### DATA SECTION
-- -- --
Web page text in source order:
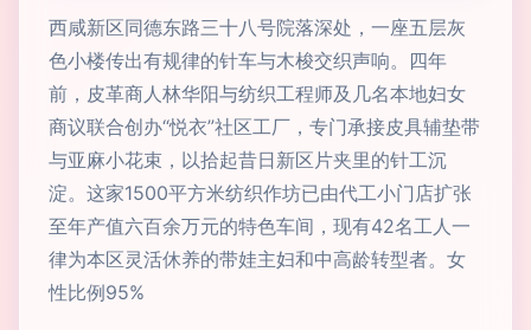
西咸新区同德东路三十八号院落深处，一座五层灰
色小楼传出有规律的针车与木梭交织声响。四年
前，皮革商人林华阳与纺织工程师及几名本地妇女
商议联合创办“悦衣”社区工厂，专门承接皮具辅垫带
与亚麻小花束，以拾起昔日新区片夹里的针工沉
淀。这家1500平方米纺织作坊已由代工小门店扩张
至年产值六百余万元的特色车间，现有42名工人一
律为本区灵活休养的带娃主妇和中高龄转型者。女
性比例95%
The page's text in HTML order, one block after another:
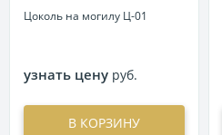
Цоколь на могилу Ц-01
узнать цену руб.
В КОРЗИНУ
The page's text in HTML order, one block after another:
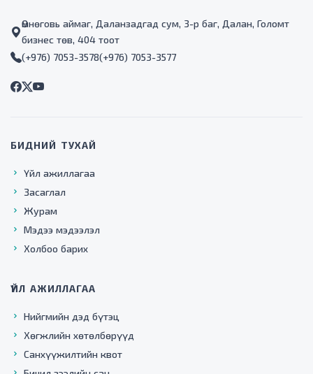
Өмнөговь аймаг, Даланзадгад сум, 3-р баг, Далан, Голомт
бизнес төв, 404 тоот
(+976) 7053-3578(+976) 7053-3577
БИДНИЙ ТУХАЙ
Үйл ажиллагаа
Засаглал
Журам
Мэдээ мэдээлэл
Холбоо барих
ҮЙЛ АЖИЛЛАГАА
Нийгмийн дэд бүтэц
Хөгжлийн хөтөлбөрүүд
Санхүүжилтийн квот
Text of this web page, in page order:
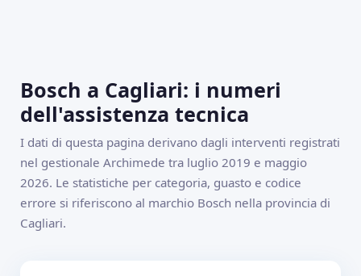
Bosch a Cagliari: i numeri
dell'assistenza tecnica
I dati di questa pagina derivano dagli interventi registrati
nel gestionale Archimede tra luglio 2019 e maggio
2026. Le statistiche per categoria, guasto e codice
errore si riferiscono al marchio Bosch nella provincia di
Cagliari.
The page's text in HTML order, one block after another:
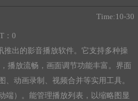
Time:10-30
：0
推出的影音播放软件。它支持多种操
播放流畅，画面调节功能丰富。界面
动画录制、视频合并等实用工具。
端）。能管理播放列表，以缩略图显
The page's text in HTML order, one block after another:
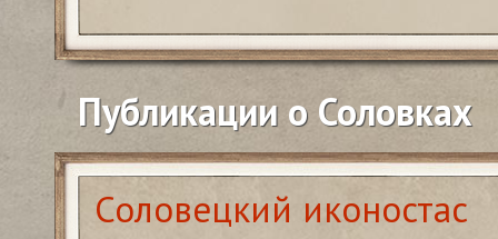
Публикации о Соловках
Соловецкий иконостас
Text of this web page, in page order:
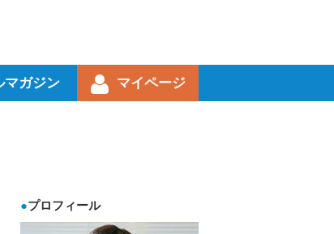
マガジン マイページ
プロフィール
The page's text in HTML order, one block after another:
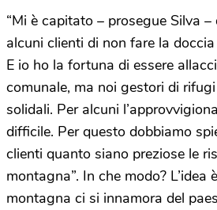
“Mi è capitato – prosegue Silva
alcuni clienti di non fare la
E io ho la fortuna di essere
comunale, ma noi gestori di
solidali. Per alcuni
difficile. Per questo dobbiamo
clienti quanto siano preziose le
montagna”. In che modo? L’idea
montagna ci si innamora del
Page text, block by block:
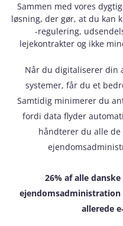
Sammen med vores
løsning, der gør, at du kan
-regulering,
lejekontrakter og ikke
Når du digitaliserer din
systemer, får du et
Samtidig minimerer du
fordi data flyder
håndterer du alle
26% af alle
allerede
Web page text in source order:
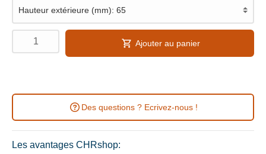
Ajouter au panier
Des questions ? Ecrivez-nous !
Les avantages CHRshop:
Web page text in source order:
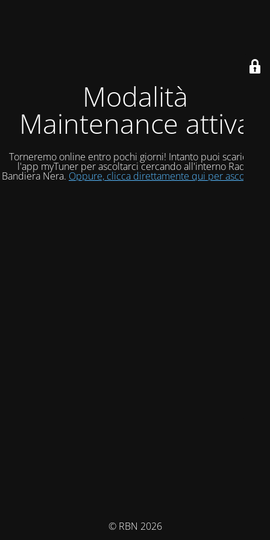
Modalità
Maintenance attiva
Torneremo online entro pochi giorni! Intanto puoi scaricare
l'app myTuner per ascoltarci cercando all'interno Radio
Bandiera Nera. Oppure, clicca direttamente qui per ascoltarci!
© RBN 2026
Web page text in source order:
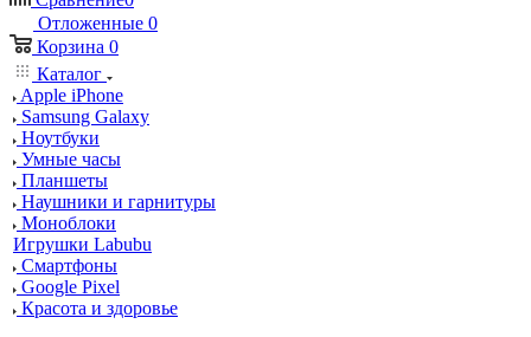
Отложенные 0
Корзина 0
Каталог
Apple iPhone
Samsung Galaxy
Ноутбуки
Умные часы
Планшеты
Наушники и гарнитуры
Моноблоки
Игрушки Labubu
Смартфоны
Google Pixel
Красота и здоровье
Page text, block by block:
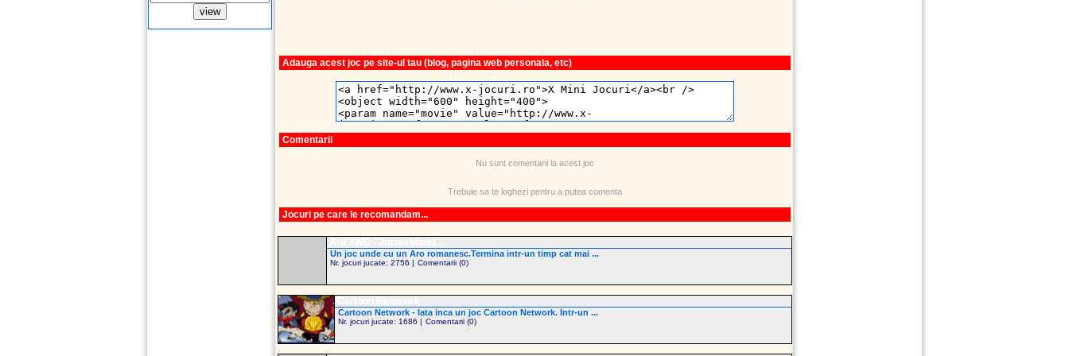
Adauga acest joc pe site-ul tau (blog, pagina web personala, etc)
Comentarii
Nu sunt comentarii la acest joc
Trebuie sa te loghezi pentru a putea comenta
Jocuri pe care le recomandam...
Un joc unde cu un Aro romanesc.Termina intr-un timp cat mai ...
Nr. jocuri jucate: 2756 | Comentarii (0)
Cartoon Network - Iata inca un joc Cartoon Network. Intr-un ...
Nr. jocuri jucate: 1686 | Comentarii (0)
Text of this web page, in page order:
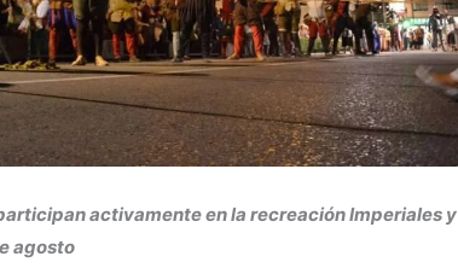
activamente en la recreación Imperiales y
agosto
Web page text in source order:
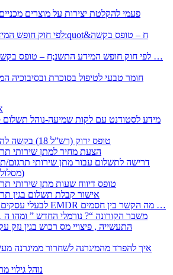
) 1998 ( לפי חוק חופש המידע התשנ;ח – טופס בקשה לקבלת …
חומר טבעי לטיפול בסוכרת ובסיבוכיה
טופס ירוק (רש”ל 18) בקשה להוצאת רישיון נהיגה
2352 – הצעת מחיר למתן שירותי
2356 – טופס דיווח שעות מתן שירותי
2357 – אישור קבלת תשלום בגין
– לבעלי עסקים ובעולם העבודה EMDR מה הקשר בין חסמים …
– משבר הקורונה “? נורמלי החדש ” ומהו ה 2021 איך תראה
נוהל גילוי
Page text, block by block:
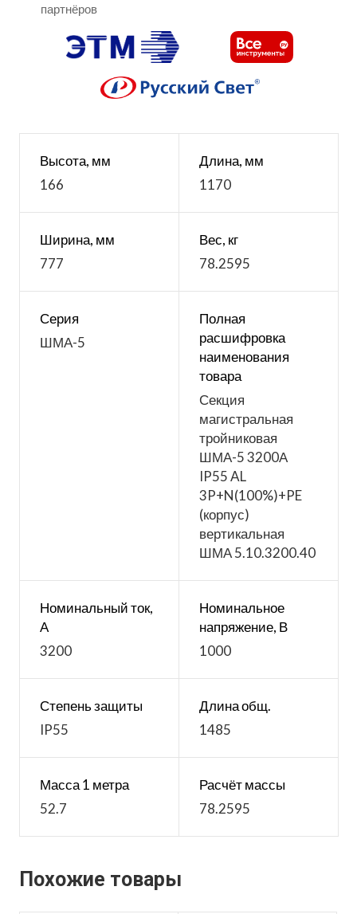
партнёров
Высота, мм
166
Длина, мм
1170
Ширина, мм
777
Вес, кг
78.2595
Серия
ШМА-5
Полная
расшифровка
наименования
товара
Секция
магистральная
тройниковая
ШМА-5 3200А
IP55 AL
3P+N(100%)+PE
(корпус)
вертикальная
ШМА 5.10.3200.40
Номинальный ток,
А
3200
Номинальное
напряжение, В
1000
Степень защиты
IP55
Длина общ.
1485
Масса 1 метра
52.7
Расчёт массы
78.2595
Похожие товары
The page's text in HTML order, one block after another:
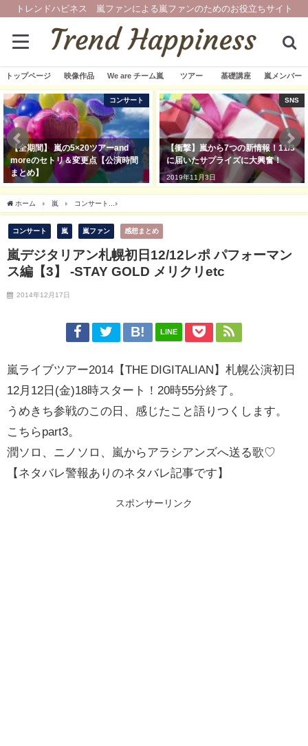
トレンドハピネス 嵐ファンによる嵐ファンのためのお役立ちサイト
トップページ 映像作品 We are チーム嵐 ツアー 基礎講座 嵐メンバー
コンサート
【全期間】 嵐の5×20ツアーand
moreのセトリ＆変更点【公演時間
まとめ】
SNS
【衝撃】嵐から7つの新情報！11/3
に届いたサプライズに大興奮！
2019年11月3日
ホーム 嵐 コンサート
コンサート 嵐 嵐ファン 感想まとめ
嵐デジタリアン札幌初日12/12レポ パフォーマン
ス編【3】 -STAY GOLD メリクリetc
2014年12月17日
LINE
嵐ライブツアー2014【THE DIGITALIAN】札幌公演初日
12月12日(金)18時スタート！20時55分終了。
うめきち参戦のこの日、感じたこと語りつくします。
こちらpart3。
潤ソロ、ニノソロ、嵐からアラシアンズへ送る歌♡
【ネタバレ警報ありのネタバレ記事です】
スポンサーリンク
-- -- --
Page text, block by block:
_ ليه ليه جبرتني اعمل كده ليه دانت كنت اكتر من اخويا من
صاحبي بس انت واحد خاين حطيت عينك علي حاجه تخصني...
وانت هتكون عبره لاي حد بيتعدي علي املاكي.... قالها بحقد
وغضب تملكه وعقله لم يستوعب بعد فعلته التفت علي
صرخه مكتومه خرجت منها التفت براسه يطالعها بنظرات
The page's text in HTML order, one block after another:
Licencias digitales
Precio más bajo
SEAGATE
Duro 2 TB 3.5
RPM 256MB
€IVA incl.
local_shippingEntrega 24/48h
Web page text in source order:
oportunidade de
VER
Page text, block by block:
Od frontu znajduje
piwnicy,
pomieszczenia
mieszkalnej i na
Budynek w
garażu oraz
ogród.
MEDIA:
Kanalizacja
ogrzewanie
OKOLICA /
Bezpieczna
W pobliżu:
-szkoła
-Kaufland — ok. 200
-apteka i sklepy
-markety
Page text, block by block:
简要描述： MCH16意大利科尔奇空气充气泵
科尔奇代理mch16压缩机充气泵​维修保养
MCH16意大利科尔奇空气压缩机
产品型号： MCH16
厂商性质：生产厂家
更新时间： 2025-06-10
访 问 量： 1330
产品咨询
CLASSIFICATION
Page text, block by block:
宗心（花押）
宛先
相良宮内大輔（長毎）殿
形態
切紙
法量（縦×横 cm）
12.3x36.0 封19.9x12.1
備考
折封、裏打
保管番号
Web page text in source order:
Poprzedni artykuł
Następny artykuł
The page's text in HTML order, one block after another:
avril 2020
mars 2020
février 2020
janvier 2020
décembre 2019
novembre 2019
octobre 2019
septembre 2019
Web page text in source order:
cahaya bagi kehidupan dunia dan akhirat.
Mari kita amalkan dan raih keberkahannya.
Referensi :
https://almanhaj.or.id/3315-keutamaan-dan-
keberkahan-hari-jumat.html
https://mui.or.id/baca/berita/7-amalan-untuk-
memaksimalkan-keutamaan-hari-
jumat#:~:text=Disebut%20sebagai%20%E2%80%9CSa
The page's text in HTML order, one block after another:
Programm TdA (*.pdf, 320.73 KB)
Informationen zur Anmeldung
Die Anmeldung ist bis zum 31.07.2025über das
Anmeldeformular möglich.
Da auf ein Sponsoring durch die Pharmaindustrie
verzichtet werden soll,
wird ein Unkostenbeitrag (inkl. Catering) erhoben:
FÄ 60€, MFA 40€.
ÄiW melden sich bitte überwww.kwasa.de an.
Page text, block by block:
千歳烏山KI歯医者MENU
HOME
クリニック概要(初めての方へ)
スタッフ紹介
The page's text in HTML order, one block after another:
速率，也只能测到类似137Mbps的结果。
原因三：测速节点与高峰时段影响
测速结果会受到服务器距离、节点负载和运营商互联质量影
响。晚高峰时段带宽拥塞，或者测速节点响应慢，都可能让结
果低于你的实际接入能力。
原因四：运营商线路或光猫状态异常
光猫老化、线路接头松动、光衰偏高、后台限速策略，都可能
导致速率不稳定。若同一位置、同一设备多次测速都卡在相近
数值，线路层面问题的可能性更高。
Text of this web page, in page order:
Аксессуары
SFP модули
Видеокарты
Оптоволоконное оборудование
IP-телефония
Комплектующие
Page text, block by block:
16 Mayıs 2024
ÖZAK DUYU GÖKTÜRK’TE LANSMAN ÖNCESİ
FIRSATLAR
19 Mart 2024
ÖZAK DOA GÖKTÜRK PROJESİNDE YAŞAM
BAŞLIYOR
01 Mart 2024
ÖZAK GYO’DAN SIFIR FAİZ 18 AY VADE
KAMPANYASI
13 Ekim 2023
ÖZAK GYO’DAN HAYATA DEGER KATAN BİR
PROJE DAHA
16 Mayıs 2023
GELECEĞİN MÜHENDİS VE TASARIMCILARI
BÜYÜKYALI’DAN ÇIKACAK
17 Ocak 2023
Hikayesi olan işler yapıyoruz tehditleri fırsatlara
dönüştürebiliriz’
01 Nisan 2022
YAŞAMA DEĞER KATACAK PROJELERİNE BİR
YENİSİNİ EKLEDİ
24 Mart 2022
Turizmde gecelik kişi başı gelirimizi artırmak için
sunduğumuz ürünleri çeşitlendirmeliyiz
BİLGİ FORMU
-- -- --
### EXERCISE DIRECTIONS
Scan the entries for lines holding the string "בקשה", then copy every one of them.

### EXERCISE OUTPUT
) 1998 ( לפי חוק חופש המידע התשנ;ח – טופס בקשה לקבלת …
טופס ירוק (רש”ל 18) בקשה להוצאת רישיון נהיגה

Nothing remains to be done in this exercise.